- **Task prompt**
Could you copy exactly the lines below from the one with "Particularly in recent" to the one with "its surrounding areas.", inclusive, leaving out any pictures?

---------- Material supplied

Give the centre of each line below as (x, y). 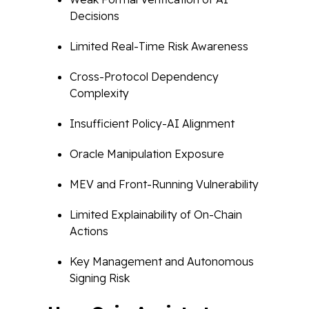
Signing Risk (100, 278)
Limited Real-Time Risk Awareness (159, 46)
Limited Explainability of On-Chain (156, 215)
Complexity (99, 93)
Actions (89, 231)
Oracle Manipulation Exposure (147, 154)
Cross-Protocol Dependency (144, 77)
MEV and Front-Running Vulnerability (164, 184)
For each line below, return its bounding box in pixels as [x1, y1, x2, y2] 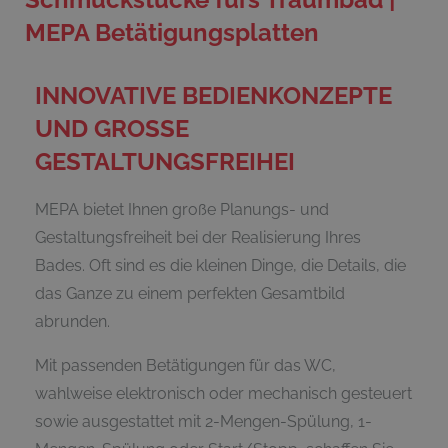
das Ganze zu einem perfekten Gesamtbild [35, 283, 345, 303]
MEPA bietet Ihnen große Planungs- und [35, 199, 329, 219]
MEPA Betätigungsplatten [25, 17, 319, 47]
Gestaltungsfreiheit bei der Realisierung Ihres [35, 227, 361, 247]
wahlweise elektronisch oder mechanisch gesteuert [35, 383, 412, 403]
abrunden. [35, 311, 110, 331]
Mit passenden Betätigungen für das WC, [35, 355, 336, 375]
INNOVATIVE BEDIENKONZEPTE [35, 80, 392, 110]
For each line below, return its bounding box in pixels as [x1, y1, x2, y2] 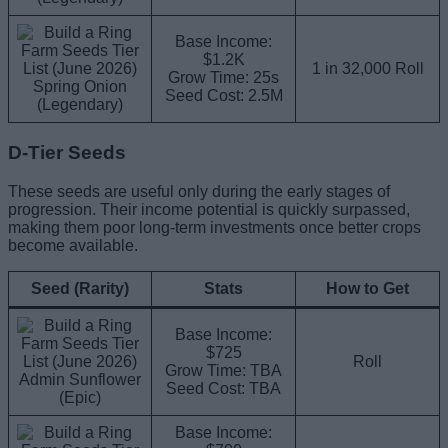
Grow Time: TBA [165, 361, 282, 379]
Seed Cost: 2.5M [164, 87, 283, 105]
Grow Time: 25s [168, 69, 279, 87]
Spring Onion [33, 78, 127, 96]
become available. [8, 236, 138, 254]
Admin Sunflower [19, 370, 141, 388]
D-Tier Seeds [8, 141, 126, 163]
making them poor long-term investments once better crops [8, 218, 421, 236]
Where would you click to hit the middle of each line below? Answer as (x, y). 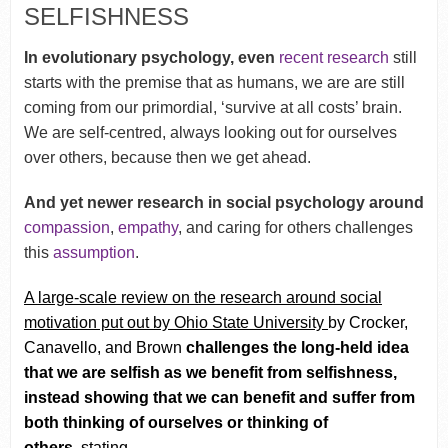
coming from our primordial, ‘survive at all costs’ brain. (212, 108)
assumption (93, 253)
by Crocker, (367, 323)
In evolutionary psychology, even (149, 58)
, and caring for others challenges (295, 228)
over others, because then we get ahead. (167, 158)
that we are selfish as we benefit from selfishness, (210, 373)
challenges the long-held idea (295, 348)
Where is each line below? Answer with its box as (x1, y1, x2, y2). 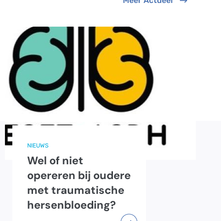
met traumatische (27, 183, 124, 198)
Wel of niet (27, 153, 83, 168)
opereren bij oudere (27, 168, 131, 183)
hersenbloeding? (27, 198, 116, 213)
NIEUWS (27, 142, 48, 149)
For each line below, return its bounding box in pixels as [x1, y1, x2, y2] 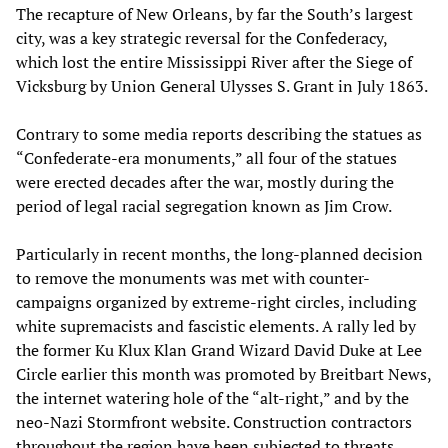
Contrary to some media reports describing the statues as [16, 122, 422, 145]
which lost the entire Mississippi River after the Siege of [16, 50, 412, 73]
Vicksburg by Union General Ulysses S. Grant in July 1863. [16, 74, 428, 97]
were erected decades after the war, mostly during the [16, 170, 394, 193]
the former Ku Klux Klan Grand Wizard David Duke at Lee [16, 338, 422, 361]
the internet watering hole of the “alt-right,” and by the [16, 386, 409, 409]
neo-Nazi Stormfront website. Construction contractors [16, 410, 412, 433]
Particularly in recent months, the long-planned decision [16, 242, 423, 265]
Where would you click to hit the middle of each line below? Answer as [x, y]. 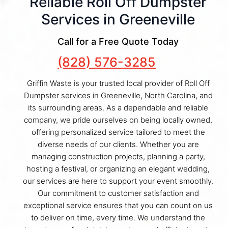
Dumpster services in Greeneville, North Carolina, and [118, 95]
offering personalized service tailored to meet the [118, 132]
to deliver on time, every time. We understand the [118, 217]
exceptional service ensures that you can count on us [118, 205]
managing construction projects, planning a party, [118, 156]
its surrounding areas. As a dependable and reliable [118, 107]
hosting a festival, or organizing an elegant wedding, [118, 168]
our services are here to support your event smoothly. [118, 181]

--------------------

- **Result for this task**
Particularly in recent months, the long-planned decision [16, 242, 423, 265]
Where would you click to hit the middle of each line below? Answer as [x, y]. 
Dumpster services in Greeneville, North Carolina, and [118, 95]
offering personalized service tailored to meet the [118, 132]
to deliver on time, every time. We understand the [118, 217]
exceptional service ensures that you can count on us [118, 205]
managing construction projects, planning a party, [118, 156]
its surrounding areas. As a dependable and reliable [118, 107]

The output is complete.